# How can I control my modem's connection speed



## - Snake - (Jul 15, 2005)

Hi all! 
I am going through a strange problem....

My modem just work very fine whn i am connected at 33.3 kbps but not when at some other higher speed...

it just goes down for atleats 2-3 mins and then get up for another minute or two.... but when it is connected at 33.3 kbps or low then the connection just keep steady and doesn't goes down....

Is there any solution y which I can force my modem to connect at 33.3 kbps only....


----------



## Minimalistix (Jul 15, 2005)

*None*

Hey, you might wanna check your modem manual, 'coz if it's a 33.3K Modem it won't connect any higher, no matter what you try to do to it!!


----------



## - Snake - (Jul 15, 2005)

it's a 56kbps modem and i want to force it to connect at 33.3 kbps


----------



## Choto Cheeta (Jul 16, 2005)

Open the divice manager....

click on the *Modem* (+) option... []right click on it & select propertis...

*img305.imageshack.us/img305/8185/10sv.th.jpg

then in the modem tab select... modem.. there u will find the modem speed setings... set its speed what ever u want.... but higher is recomended..

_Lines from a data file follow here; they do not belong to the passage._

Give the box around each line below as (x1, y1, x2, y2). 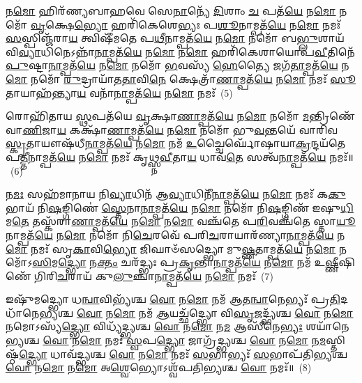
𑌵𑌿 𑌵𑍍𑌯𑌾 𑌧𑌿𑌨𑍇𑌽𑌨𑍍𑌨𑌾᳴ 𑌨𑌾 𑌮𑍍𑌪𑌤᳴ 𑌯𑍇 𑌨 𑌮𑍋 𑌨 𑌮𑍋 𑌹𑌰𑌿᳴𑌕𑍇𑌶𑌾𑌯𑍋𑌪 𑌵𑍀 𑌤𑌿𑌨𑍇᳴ (6, 44, 355, 58)
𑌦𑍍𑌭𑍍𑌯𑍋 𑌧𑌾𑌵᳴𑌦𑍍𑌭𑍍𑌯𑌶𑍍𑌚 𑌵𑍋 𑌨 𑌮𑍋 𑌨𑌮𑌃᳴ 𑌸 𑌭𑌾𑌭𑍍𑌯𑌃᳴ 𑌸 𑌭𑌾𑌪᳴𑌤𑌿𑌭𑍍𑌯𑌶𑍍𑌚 (19, 346, 348, 361)
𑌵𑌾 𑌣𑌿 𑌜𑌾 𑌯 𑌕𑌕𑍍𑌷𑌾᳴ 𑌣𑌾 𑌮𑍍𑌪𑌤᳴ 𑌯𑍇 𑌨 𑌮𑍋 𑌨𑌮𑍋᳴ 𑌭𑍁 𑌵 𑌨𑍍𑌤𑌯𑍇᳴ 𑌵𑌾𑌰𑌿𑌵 (6, 122, 338, 136)
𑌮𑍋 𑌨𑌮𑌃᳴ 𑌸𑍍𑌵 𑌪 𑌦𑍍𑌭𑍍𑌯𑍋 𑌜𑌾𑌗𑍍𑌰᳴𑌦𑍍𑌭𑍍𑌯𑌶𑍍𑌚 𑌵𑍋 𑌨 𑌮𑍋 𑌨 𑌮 (80, 333, 326, 347)
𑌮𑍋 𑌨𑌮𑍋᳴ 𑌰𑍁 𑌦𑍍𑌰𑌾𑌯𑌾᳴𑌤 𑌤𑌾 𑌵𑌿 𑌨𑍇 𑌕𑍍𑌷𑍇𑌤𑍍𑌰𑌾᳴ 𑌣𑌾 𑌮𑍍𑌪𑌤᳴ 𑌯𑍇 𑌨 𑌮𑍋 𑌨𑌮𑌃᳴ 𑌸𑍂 (6, 71, 356, 86)
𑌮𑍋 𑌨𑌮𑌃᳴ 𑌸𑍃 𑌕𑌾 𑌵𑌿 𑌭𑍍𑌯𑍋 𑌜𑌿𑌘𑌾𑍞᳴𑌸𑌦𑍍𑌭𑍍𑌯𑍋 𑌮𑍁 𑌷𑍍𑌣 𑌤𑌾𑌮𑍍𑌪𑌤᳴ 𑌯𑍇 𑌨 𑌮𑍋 (6, 241, 336, 256)
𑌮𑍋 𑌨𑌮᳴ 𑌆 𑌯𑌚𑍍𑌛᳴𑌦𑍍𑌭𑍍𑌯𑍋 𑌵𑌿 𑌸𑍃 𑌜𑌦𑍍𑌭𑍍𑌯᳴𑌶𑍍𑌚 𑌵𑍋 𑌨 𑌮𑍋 (113, 305, 354, 320)
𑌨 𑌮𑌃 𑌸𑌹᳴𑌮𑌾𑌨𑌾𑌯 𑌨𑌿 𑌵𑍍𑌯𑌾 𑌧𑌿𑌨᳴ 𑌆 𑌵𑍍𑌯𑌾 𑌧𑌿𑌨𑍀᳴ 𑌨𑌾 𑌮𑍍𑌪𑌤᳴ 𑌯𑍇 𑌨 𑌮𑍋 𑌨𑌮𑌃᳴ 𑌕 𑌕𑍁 (6, 187, 346, 201)
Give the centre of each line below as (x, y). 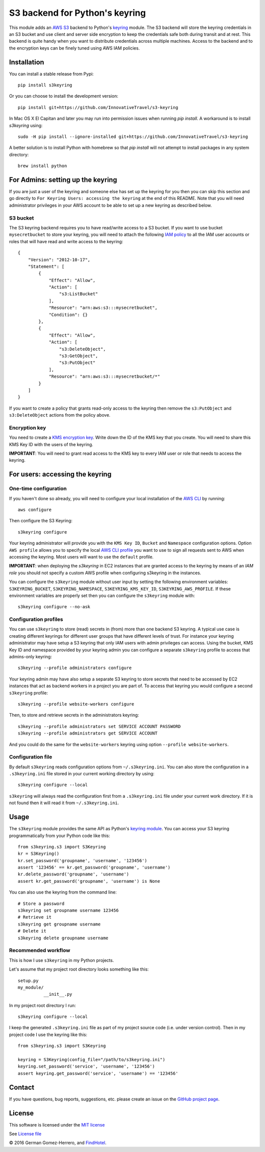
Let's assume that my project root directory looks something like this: (79, 969)
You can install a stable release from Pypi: (52, 74)
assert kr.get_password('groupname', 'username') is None (89, 881)
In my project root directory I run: (42, 1005)
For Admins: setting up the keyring (63, 180)
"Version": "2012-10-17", (59, 260)
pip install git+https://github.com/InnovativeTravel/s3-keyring (98, 107)
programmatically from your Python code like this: (60, 836)
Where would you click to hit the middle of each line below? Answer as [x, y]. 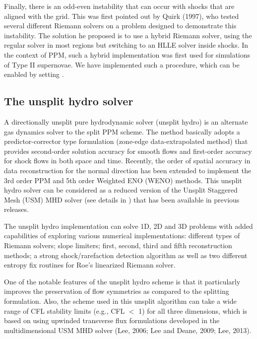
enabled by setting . [34, 74]
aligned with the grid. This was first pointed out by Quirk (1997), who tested [122, 16]
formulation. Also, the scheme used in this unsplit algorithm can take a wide [120, 301]
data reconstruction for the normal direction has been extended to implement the [128, 170]
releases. [16, 209]
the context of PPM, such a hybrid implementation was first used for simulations [127, 54]
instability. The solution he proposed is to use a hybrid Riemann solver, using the [128, 35]
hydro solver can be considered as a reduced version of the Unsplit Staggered [121, 190]
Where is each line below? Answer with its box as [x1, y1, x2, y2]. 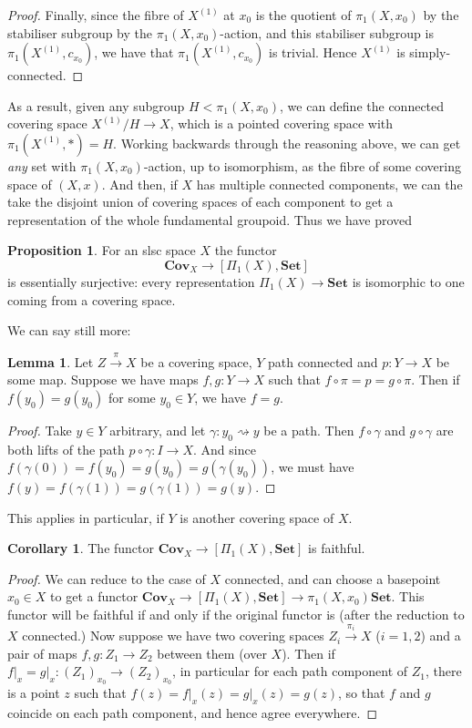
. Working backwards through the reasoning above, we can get [113, 133, 461, 152]
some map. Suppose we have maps [7, 370, 199, 389]
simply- [409, 43, 451, 62]
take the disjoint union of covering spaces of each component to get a [7, 192, 394, 211]
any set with [7, 156, 77, 175]
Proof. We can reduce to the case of [7, 569, 206, 588]
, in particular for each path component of [172, 661, 408, 681]
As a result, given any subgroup [7, 96, 185, 115]
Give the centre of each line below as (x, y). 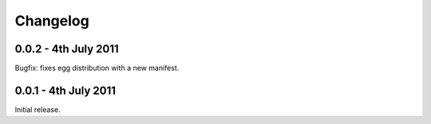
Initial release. (38, 109)
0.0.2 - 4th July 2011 (67, 49)
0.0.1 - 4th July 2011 (65, 90)
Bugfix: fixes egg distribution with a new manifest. (97, 68)
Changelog (52, 21)
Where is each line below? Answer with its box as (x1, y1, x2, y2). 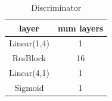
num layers (57, 21, 104, 34)
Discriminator (31, 1, 82, 13)
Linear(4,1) (9, 67, 49, 79)
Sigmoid (14, 81, 44, 93)
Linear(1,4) (9, 37, 49, 49)
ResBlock (12, 52, 46, 64)
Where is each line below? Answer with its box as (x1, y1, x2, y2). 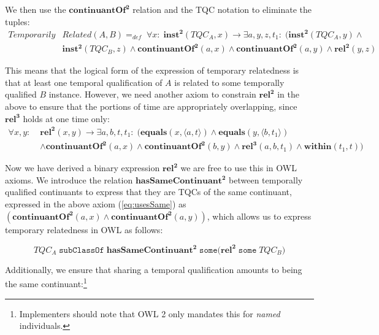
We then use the (5, 3, 66, 15)
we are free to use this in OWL (180, 161, 297, 174)
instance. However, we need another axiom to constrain (48, 88, 256, 101)
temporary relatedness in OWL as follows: (5, 223, 163, 236)
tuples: (5, 15, 30, 28)
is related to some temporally (174, 75, 285, 88)
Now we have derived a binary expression (5, 161, 160, 174)
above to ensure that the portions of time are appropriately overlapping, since (5, 100, 297, 113)
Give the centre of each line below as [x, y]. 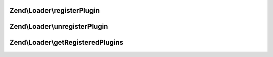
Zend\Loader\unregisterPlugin [59, 27]
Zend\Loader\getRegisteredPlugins [66, 43]
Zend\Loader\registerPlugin [55, 11]
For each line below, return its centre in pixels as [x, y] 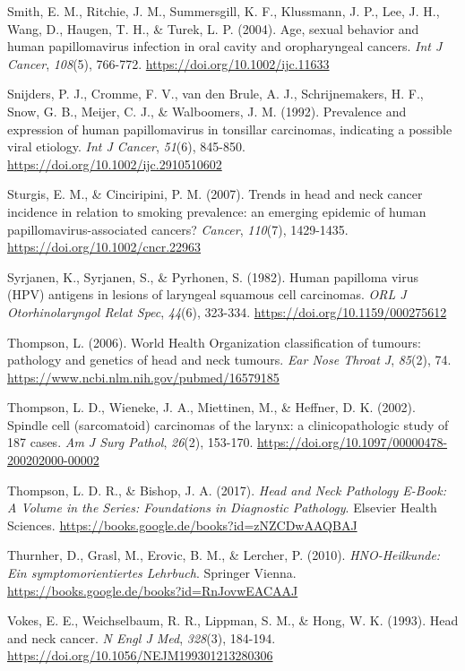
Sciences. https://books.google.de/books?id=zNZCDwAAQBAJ [182, 525]
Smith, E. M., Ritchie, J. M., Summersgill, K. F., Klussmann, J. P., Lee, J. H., [224, 11]
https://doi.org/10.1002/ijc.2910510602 [115, 163]
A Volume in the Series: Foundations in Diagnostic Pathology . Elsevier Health [222, 508]
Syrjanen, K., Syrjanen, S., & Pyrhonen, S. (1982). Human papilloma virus [213, 276]
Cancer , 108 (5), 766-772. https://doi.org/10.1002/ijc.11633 [168, 63]
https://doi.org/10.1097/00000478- [352, 442]
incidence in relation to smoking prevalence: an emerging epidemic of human [217, 211]
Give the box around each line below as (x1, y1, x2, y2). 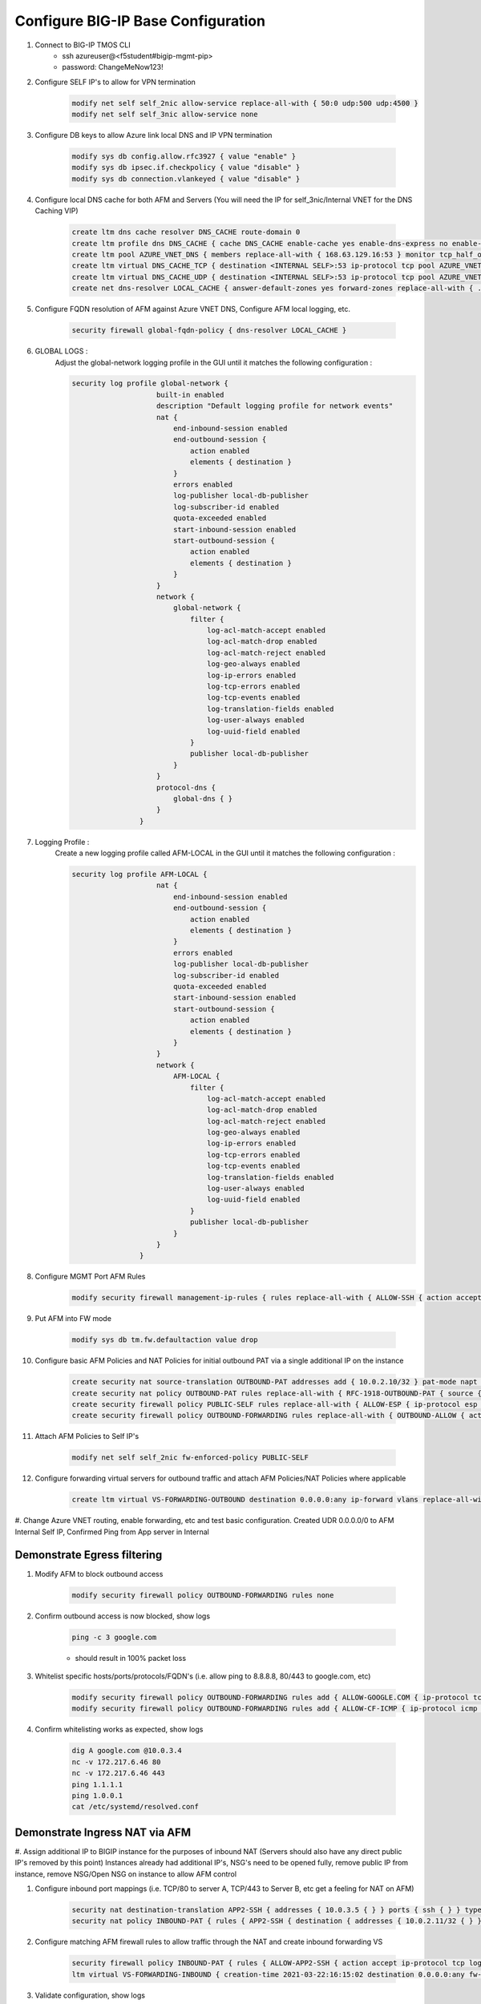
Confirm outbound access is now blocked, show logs (34, 1611, 211, 1621)
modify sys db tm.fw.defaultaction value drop (71, 1335, 258, 1344)
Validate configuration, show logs (34, 1990, 146, 2000)
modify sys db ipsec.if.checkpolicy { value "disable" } (71, 163, 301, 172)
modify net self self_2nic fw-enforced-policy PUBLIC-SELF (71, 1453, 309, 1462)
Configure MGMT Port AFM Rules (34, 1271, 146, 1282)
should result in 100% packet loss (75, 1653, 187, 1663)
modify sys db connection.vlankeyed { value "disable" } (71, 174, 301, 184)
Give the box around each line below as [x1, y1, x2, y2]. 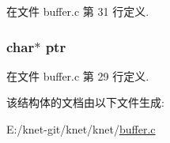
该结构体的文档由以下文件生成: [6, 94, 164, 111]
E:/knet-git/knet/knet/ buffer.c [6, 121, 156, 137]
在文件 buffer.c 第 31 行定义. [6, 3, 149, 19]
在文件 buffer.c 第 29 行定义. [6, 67, 149, 84]
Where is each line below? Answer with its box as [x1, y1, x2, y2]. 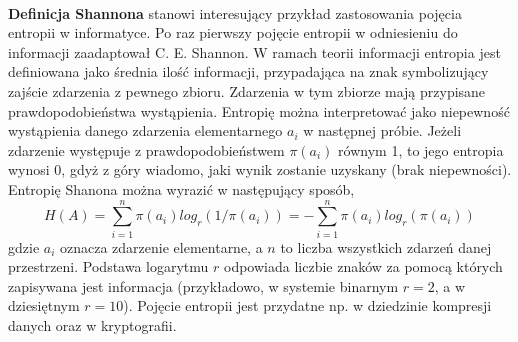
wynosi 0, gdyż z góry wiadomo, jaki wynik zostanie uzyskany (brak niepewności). [8, 159, 512, 180]
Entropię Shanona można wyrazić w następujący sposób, [8, 178, 355, 199]
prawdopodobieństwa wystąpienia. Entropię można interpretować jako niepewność [8, 100, 510, 121]
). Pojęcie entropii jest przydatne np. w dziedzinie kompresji [123, 295, 492, 316]
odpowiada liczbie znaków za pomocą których [224, 256, 503, 277]
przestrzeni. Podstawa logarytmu [8, 256, 209, 277]
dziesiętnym [8, 295, 80, 316]
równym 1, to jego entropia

*img305.imageshack.us/img305/8315/29dn.th.jpg


----------



## Choto Cheeta (Jul 16, 2005)

lol...

check our avtars... they all look same...

lol...


----------



## Minimalistix (Jul 16, 2005)

*The Solution*

Sorry, 4 tht 1st post. I kinda' misunderstood u there,
'coz not many ppl want 2 actually slow their inet connection down!

Now, here's th soln 2 ur problem:

1. Open ur "Device Manager".

If u don't know how to, u can access it by:
 - a - START > RUN > "devmgmt.msc", or,
 - b - Press "Windows + Pause/Break", or, Right-Click on "My Computer" to open "System properties".
 - - - Thn press "Device Manager" under th "Hardware" Tab.

2. In ur "Device Manager", under th "Modems" tree node, double-click ur Modem to open up its "Properties".

3. In "Properties", select th "Modem" Tab.

4. Once there, select "38400" as ur "Maximum Port Speed" n click OK.

That's it! Ths shud take care of it!
Your Modem wud now always connect around 33kbps.


----------



## _timbuktoo (Jul 17, 2005)

Is this a Keanu Reaves specific thread ?????     - lol...........


----------



## - Snake - (Jul 17, 2005)

Thanks every body 

And yeah this is a keanu reaves specific forum


----------



## Minimalistix (Jul 18, 2005)

*None*

Hi,

Wht a coincidence?

Actually, at th times whn i posted, i had my images turned off. So, i didn't notice it till Saurav pointed it out!

So, 1 thing is clear: We like Keanu Reeves. So, did u guys check him out in Constantine? The movie was Awesome!!

Ravi


----------



## Choto Cheeta (Jul 18, 2005)

> So, did u guys check him out in Constantine? The movie was Awesome!!



I am a Keanu FAN since Speed.... then came my all time favaurite, the movie which change the way we see action... Matrix....

yes i saw the Constantine... but from my point a view its not a awesome... its ok....


----------



## Minimalistix (Jul 18, 2005)

*None*

Hi Saurav,

Compared to th Matrix Trology, well u're right, Constantine wasn't really awesome. In fact, compared to Matrix, nothin from Keanu Reeves seems awesome to me.

But, i really liked th way they picturised Hell in th movie. Just th same like our world but a lot more windy n wth everythin set on fire.


----------



## theraven (Jul 19, 2005)

eh ?lol
this is trunin into a keanu fan club ??
lol
plz start conv in general discussion and leave tihs topic out of it


----------



## Choto Cheeta (Jul 19, 2005)

Theraven said:
			
		

> eh ?lol
> this is trunin into a keanu fan club ??
> lol
> plz start conv in general discussion and leave tihs topic out of it



donoe....


----------



## theraven (Jul 20, 2005)

locked on request


----------